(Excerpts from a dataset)
::::::::::

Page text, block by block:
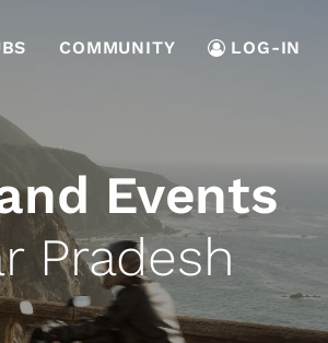
COMMUNITY LOG-IN
Events
Pradesh
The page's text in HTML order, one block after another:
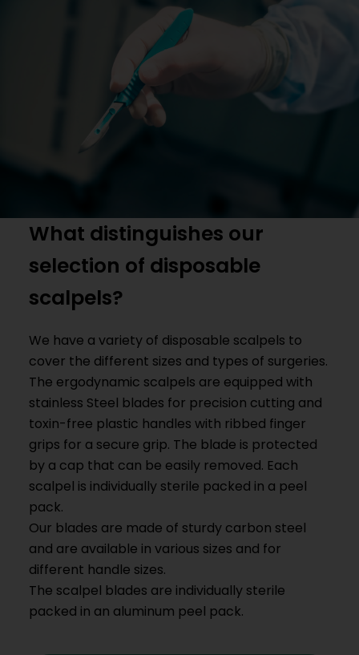
What distinguishes our
selection of disposable
scalpels?
We have a variety of disposable scalpels to
cover the different sizes and types of surgeries.
The ergodynamic scalpels are equipped with
stainless Steel blades for precision cutting and
toxin-free plastic handles with ribbed finger
grips for a secure grip. The blade is protected
by a cap that can be easily removed. Each
scalpel is individually sterile packed in a peel
pack.
Our blades are made of sturdy carbon steel
and are available in various sizes and for
different handle sizes.
The scalpel blades are individually sterile
packed in an aluminum peel pack.
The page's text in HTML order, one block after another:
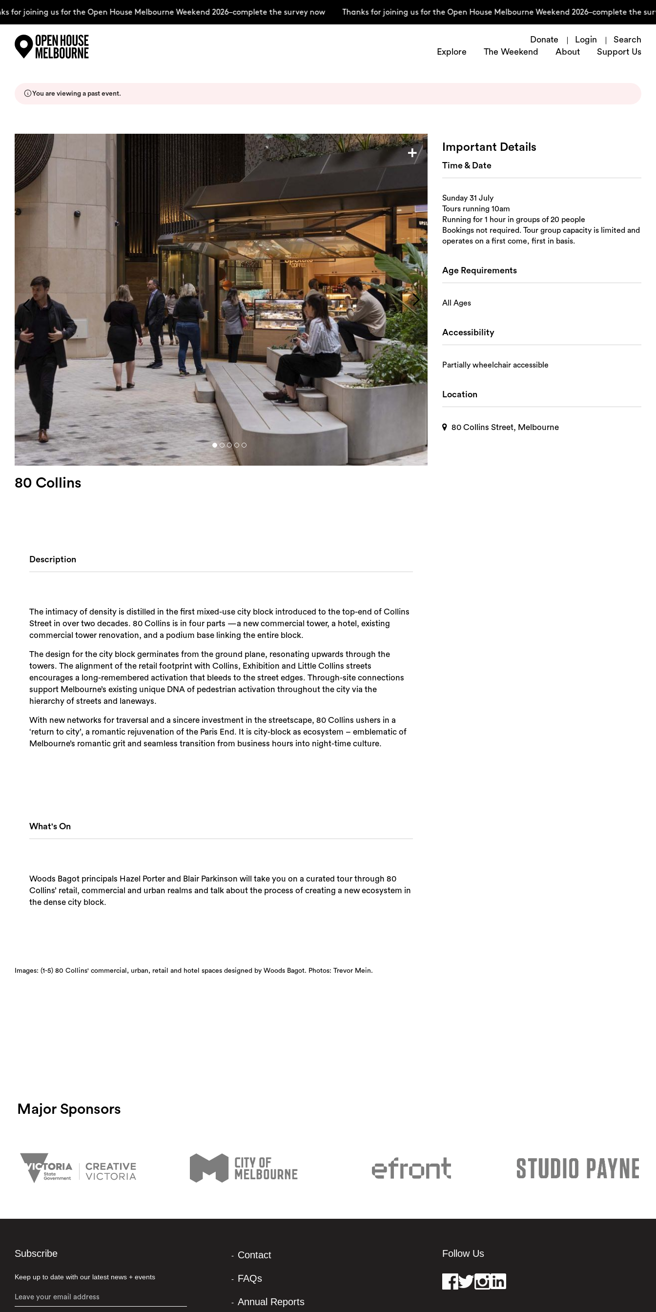
content
joining us for the Open House Melbourne Weekend 2026–complete the survey now Thanks for joining us for the Open House Melbourne Weekend 2026–complete the
Donate Login
Search
Explore
The Weekend About Support Us
About
Support Us
Weekend Itinerary
You are viewing a past event.
+
80 Collins
Description
The intimacy of density is distilled in the first mixed-use city block introduced to the top-end of Collins
Street in over two decades. 80 Collins is in four parts —a new commercial tower, a hotel, existing
commercial tower renovation, and a podium base linking the entire block.
The design for the city block germinates from the ground plane, resonating upwards through the
towers. The alignment of the retail footprint with Collins, Exhibition and Little Collins streets
encourages a long-remembered activation that bleeds to the street edges. Through-site connections
support Melbourne’s existing unique DNA of pedestrian activation throughout the city via the
hierarchy of streets and laneways.
With new networks for traversal and a sincere investment in the streetscape, 80 Collins ushers in a
‘return to city’, a romantic rejuvenation of the Paris End. It is city-block as ecosystem – emblematic of
Melbourne’s romantic grit and seamless transition from business hours into night-time culture.
What's On
Woods Bagot principals Hazel Porter and Blair Parkinson will take you on a curated tour through 80
Collins’ retail, commercial and urban realms and talk about the process of creating a new ecosystem in
the dense city block.
Images: (1-5) 80 Collins' commercial, urban, retail and hotel spaces designed by Woods Bagot. Photos: Trevor Mein.
Important Details
Time & Date
Sunday 31 July
Tours running 10am
Running for 1 hour in groups of 20 people
Bookings not required. Tour group capacity is limited and
operates on a first come, first in basis.
Age Requirements
All Ages
Accessibility
Partially wheelchair accessible
Location
80 Collins Street, Melbourne
Major Sponsors
Subscribe
Keep up to date with our latest news + events
Contact
FAQs
Annual Reports
Follow Us
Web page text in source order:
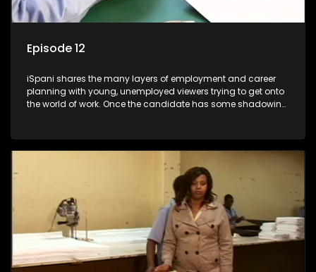
Episode 12
iSpani shares the many layers of employment and career
planning with young, unemployed viewers trying to get onto
the world of work. Once the candidate has some shadowing
they are thrown in and have to sink or swim; some will find
employment, some will change their goals, but all will leave
the show with a deeper understanding of the career under
the microscope and how to best find a position that will be
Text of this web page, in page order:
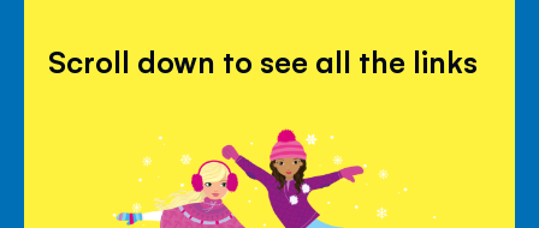
Scroll down to see all the links
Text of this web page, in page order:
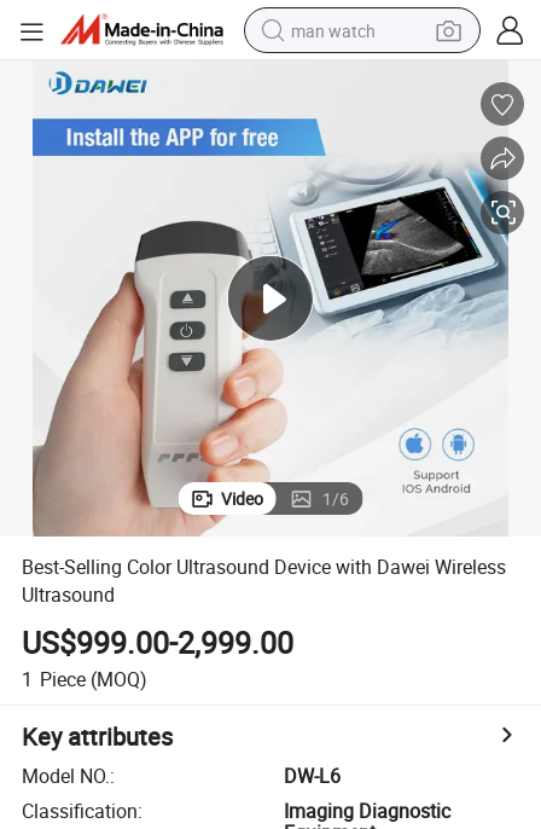
man watch
farm tractor
earbud
motorcycle
electric tricycle
weight loss capsule
living room sofa
Video 1/6
Best-Selling Color Ultrasound Device with Dawei Wireless
Ultrasound
US$999.00-2,999.00
1 Piece (MOQ)
Key attributes
Model NO.:
DW-L6
Classification:
Imaging Diagnostic
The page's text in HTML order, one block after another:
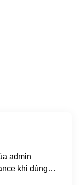
admin
khi dùng
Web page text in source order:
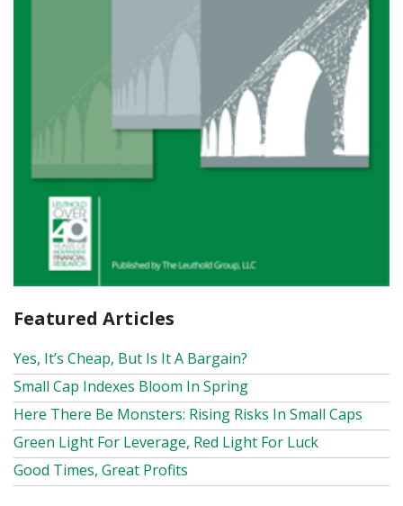
Featured Articles
Yes, It’s Cheap, But Is It A Bargain?
Small Cap Indexes Bloom In Spring
Here There Be Monsters: Rising Risks In Small Caps
Green Light For Leverage, Red Light For Luck
Good Times, Great Profits
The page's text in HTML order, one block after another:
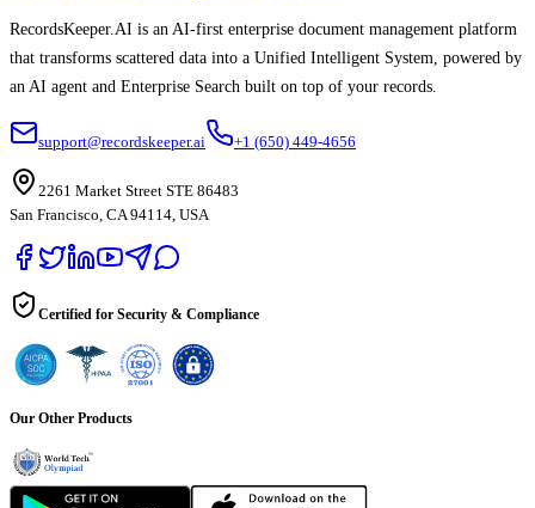
RecordsKeeper.AI is an AI-first enterprise document management platform
that transforms scattered data into a Unified Intelligent System, powered by
an AI agent and Enterprise Search built on top of your records.
support@recordskeeper.ai +1 (650) 449-4656
2261 Market Street STE 86483
San Francisco, CA 94114, USA
Certified for Security & Compliance
Our Other Products
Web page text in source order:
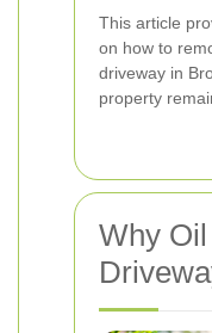
This article
on how to
driveway in
property
Why

::::::::::

● **Problem to work on**
Pictures don't belong in the copy. Retype exactly the lines from the one with "Yes, It’s Cheap, But Is It A Bargain?" through the last line of the records.

● **Your solution**
Yes, It’s Cheap, But Is It A Bargain?
Small Cap Indexes Bloom In Spring
Here There Be Monsters: Rising Risks In Small Caps
Green Light For Leverage, Red Light For Luck
Good Times, Great Profits
The page's text in HTML order, one block after another:
RecordsKeeper.AI is an AI-first enterprise document management platform
that transforms scattered data into a Unified Intelligent System, powered by
an AI agent and Enterprise Search built on top of your records.
support@recordskeeper.ai +1 (650) 449-4656
2261 Market Street STE 86483
San Francisco, CA 94114, USA
Certified for Security & Compliance
Our Other Products
Web page text in source order:
This article
on how to
driveway in
property
Why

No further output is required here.